O sentimento político-eleitoral da sucessão de 2022 foi o resultado de um sentimento social que se consolidou em dois turnos. O presidente Lula, embora tenha obtido uma vitória surpreendente, não conseguiu força político eleitoral suficiente para governar a pleno vapor desde o primeiro dia, ao enfrentar impasses agravados por uma sociedade politicamente dividida. Lula não entrou totalmente em campo.
Na política, não são fundamentos morais que asseguram um bom governo. É a maioria estável que permite ao presidente exercer bem o mandato e realizar o seu programa. E, na democracia, estes recursos de poder são derivados da coalizão política vitoriosa, que garante maioria de votos de apoio ao governo no parlamento. No sistema de dois turnos, a composição de uma maioria estável e suficiente é mais bem alcançada quando realizada ainda antes do segundo turno. Se a maioria necessária vem após a proclamação do eleito, a conquista de novos apoios para a base governista usa os expedientes da cooptação e da distribuição de cargos e favores. Como esse expediente não precisa levar em conta o que pensa o eleitorado, o governo está sujeito a uma maioria volátil e instável.

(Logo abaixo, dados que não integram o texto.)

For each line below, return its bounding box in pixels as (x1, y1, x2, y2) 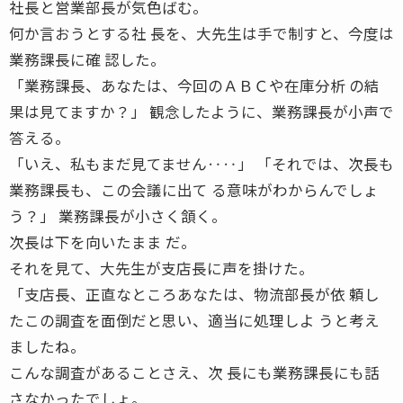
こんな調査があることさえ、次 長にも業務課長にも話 (9, 361, 380, 383)
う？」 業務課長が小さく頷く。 (9, 204, 227, 227)
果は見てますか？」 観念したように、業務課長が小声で (9, 100, 394, 122)
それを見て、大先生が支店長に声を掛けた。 (9, 256, 314, 279)
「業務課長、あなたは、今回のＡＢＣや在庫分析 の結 (9, 74, 380, 96)
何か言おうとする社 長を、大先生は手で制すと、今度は (9, 22, 394, 44)
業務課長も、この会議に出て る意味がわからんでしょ (9, 178, 379, 201)
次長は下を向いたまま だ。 (9, 230, 196, 253)
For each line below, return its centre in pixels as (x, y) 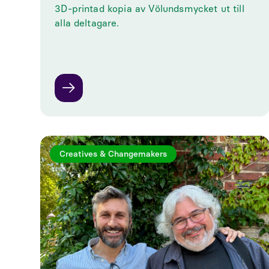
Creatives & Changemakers (113, 154)
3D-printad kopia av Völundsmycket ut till (150, 9)
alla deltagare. (87, 23)
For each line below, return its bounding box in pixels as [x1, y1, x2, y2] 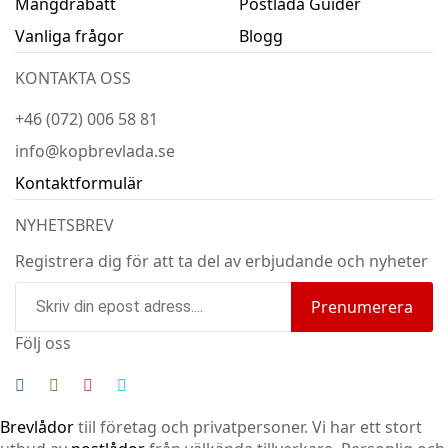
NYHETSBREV [15, 213, 114, 236]
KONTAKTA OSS [15, 66, 131, 89]
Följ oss [15, 331, 71, 354]
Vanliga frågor [15, 24, 124, 47]
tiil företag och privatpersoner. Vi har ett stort [74, 415, 422, 438]
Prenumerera [311, 295, 413, 318]
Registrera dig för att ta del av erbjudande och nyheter [15, 249, 428, 272]
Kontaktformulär [15, 171, 143, 194]
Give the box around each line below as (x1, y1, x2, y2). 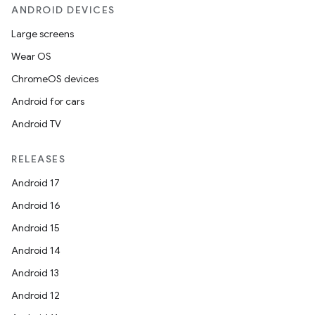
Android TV (11, 117, 61, 130)
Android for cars (11, 95, 84, 108)
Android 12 (11, 289, 60, 302)
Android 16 (11, 199, 60, 212)
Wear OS (11, 50, 51, 63)
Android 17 (11, 176, 60, 189)
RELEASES (11, 153, 65, 165)
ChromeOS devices (11, 72, 98, 85)
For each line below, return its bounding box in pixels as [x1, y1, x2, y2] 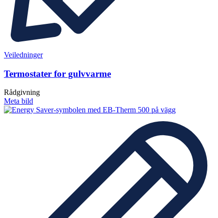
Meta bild [4, 97, 33, 106]
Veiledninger [4, 50, 43, 59]
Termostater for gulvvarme [4, 68, 111, 79]
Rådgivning [4, 88, 40, 97]
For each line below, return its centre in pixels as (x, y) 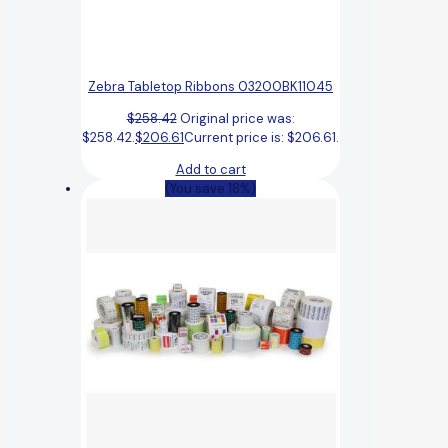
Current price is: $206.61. (261, 137)
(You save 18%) (210, 188)
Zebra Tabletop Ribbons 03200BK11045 (210, 86)
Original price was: (237, 118)
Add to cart (210, 169)
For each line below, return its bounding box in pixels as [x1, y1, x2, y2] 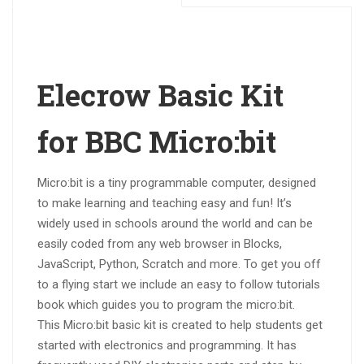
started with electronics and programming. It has [37, 338, 297, 353]
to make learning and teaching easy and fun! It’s [37, 196, 292, 210]
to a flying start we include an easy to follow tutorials [37, 277, 320, 292]
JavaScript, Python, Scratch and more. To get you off [37, 257, 321, 271]
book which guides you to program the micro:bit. [37, 297, 295, 312]
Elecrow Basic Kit [37, 76, 284, 115]
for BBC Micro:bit [37, 122, 276, 161]
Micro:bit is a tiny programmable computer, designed [37, 175, 316, 190]
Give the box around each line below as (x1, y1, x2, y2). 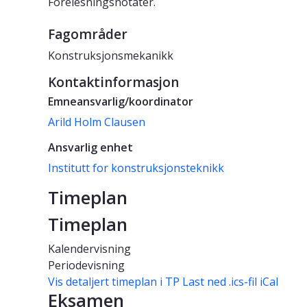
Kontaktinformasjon (48, 73, 179, 92)
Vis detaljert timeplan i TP (48, 274, 180, 290)
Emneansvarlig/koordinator (48, 94, 193, 110)
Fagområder (48, 25, 127, 44)
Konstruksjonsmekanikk (48, 48, 173, 64)
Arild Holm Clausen (48, 114, 145, 130)
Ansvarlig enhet (48, 140, 133, 156)
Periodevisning (48, 258, 125, 273)
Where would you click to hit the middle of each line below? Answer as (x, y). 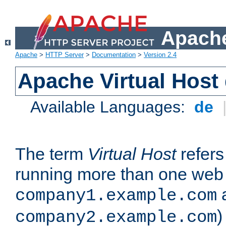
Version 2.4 (160, 55)
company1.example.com (116, 196)
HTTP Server (65, 55)
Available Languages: (110, 107)
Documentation (114, 55)
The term (51, 154)
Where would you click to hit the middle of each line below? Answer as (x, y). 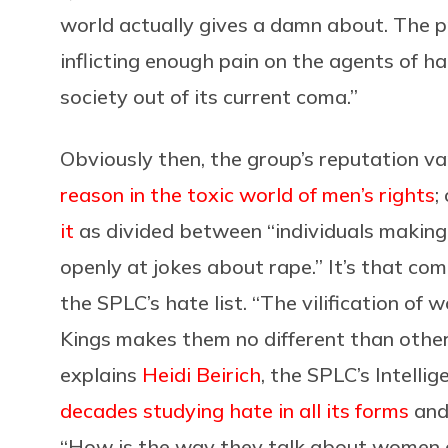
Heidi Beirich (201, 374)
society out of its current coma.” (209, 96)
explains (101, 374)
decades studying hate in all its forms (234, 410)
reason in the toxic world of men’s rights (247, 194)
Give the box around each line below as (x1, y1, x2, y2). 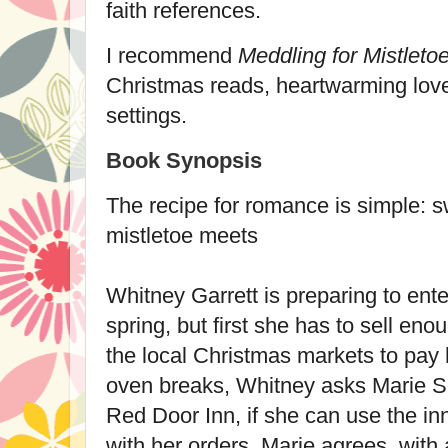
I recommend (106, 43, 238, 69)
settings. (106, 103, 187, 129)
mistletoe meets (106, 222, 258, 248)
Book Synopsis (106, 147, 262, 173)
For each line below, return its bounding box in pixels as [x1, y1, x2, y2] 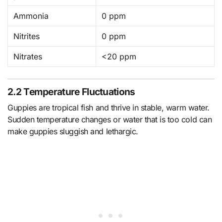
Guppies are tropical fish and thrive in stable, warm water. [7, 102, 210, 112]
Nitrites [13, 31, 40, 41]
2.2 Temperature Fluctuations [7, 86, 135, 98]
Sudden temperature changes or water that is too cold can [7, 114, 212, 124]
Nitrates [13, 51, 43, 61]
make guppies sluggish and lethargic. [7, 126, 138, 136]
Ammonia [13, 10, 49, 21]
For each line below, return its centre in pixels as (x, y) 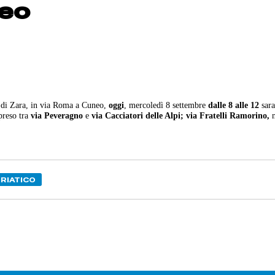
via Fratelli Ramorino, (228, 115)
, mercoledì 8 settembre (166, 105)
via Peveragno (57, 115)
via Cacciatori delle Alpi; (138, 115)
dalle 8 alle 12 (234, 105)
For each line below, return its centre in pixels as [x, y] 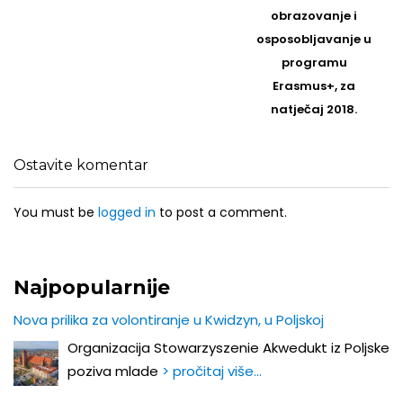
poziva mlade [115, 372]
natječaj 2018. [314, 110]
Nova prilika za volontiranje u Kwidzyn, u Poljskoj [169, 320]
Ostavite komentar [81, 166]
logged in [127, 213]
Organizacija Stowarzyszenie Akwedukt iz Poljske [228, 348]
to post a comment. [221, 213]
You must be [56, 213]
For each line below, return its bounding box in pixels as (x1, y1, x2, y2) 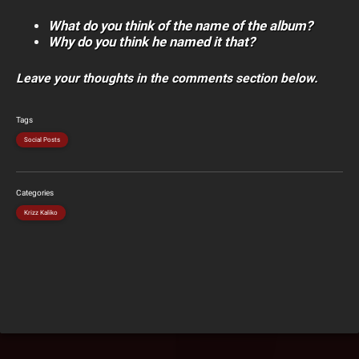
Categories (16, 188, 54, 198)
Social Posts (24, 136, 60, 144)
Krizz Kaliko (24, 209, 58, 217)
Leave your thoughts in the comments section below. (16, 71, 318, 87)
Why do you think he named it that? (48, 34, 255, 50)
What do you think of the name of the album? (48, 18, 313, 34)
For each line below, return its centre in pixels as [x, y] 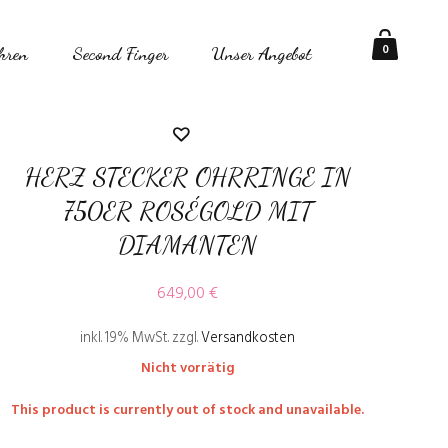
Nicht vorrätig [187, 368]
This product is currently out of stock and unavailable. [188, 410]
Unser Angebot [262, 53]
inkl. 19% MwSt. [125, 338]
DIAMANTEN [188, 244]
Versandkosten [248, 338]
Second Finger [120, 53]
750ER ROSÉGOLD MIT [187, 210]
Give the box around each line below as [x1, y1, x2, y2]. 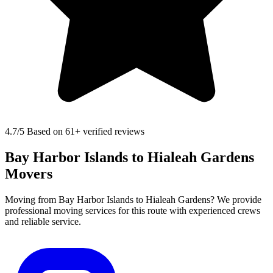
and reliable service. [5, 216, 81, 227]
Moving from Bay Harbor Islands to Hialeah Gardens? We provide [5, 194, 261, 205]
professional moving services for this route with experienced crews [5, 205, 260, 216]
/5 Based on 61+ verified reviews [17, 126, 144, 137]
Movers [5, 166, 52, 182]
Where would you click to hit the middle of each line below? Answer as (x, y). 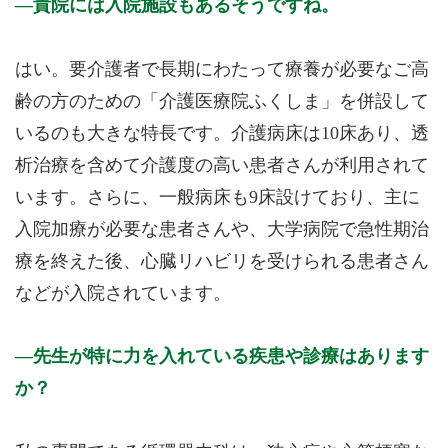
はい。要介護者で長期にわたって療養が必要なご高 (222, 68)
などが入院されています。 (123, 292)
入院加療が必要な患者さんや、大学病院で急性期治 (222, 228)
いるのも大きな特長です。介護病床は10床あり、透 (222, 132)
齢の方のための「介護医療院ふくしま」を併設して (222, 100)
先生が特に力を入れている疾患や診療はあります (231, 356)
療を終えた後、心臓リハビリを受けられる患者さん (222, 260)
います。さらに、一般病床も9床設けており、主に (217, 196)
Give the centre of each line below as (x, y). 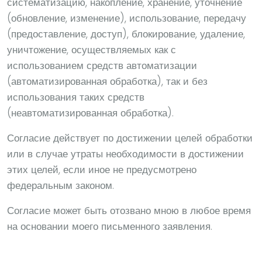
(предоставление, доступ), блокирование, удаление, (126, 34)
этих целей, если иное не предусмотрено (102, 170)
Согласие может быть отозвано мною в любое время (129, 211)
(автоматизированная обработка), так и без (107, 82)
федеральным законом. (61, 186)
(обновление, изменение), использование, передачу (127, 18)
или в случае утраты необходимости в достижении (125, 154)
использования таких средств (76, 97)
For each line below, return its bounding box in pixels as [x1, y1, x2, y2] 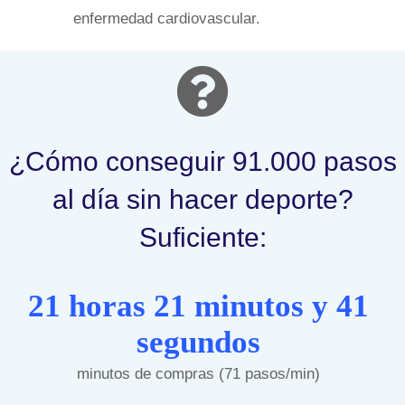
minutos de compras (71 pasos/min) [76, 364, 320, 382]
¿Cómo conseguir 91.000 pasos [8, 146, 397, 176]
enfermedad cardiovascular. [73, 9, 260, 27]
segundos [136, 324, 260, 360]
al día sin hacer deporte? [52, 184, 353, 214]
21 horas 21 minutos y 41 [27, 287, 369, 324]
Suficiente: [138, 221, 267, 252]
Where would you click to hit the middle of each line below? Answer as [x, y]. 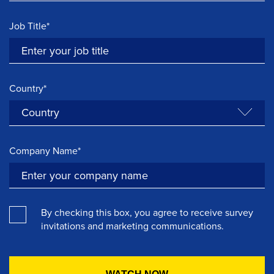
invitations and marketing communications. [132, 226]
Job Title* [29, 26]
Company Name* [45, 151]
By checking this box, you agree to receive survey [147, 213]
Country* [28, 88]
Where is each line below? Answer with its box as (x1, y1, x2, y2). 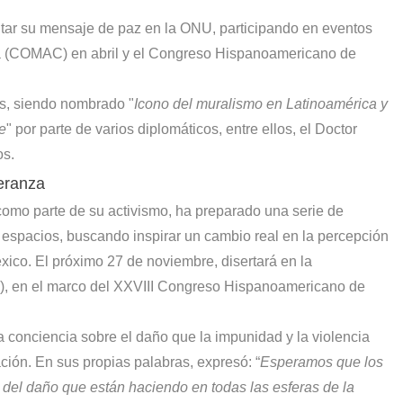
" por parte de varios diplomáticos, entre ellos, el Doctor (6, 121, 357, 137)
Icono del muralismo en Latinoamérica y (134, 95, 388, 112)
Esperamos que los (260, 354, 383, 370)
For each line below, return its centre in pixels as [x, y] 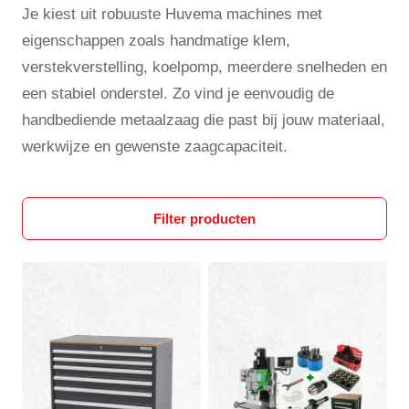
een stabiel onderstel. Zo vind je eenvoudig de [178, 94]
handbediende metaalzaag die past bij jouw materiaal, [204, 120]
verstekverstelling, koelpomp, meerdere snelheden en [204, 67]
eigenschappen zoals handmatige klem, [156, 41]
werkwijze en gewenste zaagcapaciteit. [155, 147]
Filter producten [204, 219]
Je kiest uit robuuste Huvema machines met [172, 14]
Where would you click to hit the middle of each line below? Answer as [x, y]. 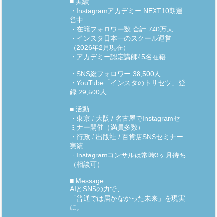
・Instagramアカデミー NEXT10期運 [126, 10]
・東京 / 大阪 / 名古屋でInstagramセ [125, 118]
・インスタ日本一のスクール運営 [121, 38]
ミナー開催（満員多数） [107, 127]
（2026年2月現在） [100, 47]
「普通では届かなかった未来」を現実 [128, 198]
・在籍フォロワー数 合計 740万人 [122, 29]
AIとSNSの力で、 [97, 189]
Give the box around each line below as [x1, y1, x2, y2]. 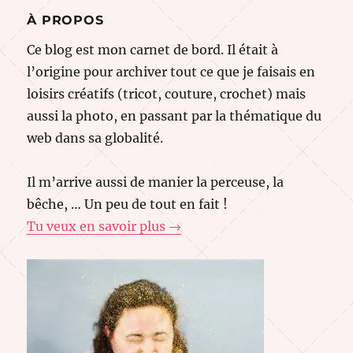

O governo tem, ao seu favor, o tom engenhoso de Lula, sempre propenso ao sentencioso e apostando no auditivo mais do que no visual. Enquanto ganha tempo ao falar em resolver emergências, procura encontrar uma marca para o governo, o qual tem pressa para entregar alguma coisa. Assim, enquanto anuncia programas sociais conhecidos de sucesso nos dois primeiros mandatos, coloca um “pé no freio” na má política ambiental, viaja ao exterior e mantém acesa a polêmica com o período Bolsonaro. Suas críticas ao Banco Central são lastreadas na ideia de que, em relação a juros e economia, o nosso povo se acostumou a suportar os males alheios e pôr a culpa em terceiros por nosso baixo desenvolvimento.
A conjuntura política continua estagnada desde os episódios lamentáveis do 8 de janeiro e da inércia do Congresso, que decidiu se isolar e ficar de costas para a Esplanada dos Ministérios. Um dos motivos é que Lula não conseguiu trazer para o governo os recursos de poder que adquiriu no segundo turno. Partidos divididos internamente não ficam satisfeitos com a mera distribuição de cargos a aliados e costumam mostrar descontentamento com o aceno simpático a adversários. Isso tem tornado difícil a tarefa de reagrupar os setores liberais que apoiaram o governo por não contemplar propostas econômicas compatíveis que sustentem a lealdade aos seus princípios. Por isso, mesmo ao avançar em uma Reforma Fiscal de apoio mais amplo, permanece a crítica de que há uma volta atrás nas privatizações e na Reforma Trabalhista, bem como um breque nas Parcerias Público-Privadas (PPPs). Enfim, os primeiros cem dias foram mais um momento descoordenado do governo e sua base parlamentar do que um sinal de harmonia.
Além do mais, a força negativa que se dá a tudo que se fez no País desde o governo Temer contém sinais de uma agenda doméstica incompreensível de desenvolvimento. Isto é, o que seria uma rotina de ajustes na administração do Estado, comum a cada governo, é apresentado como acerto de contas, o que coloca o Brasil de costas para as oportunidades mundiais de investimento. A crise do crédito, o comportamento heterogêneo dos segmentos econômicos, as finanças familiares frágeis, a infraestrutura em compasso de espera, o baixo investimento e as dúvidas sobre o aumento (ou não) da carga tributária são sinais de falta de confiança no sistema e no modelo político-econômico praticado no País.
Por outro lado, a expectativa de que o PT tivesse uma política de comunicação para a redes sociais para competir com a oposição não se concretizou, e predomina na internet o clima do “tudo ou nada”, com clara desvantagem para os governistas. Isso significa que o populismo digital de direita é mais eficiente do que o de esquerda.
Assim, fica a lição para os próximos passos: fazer bem é importante. Produzir reação boa ao que faz é ainda mais.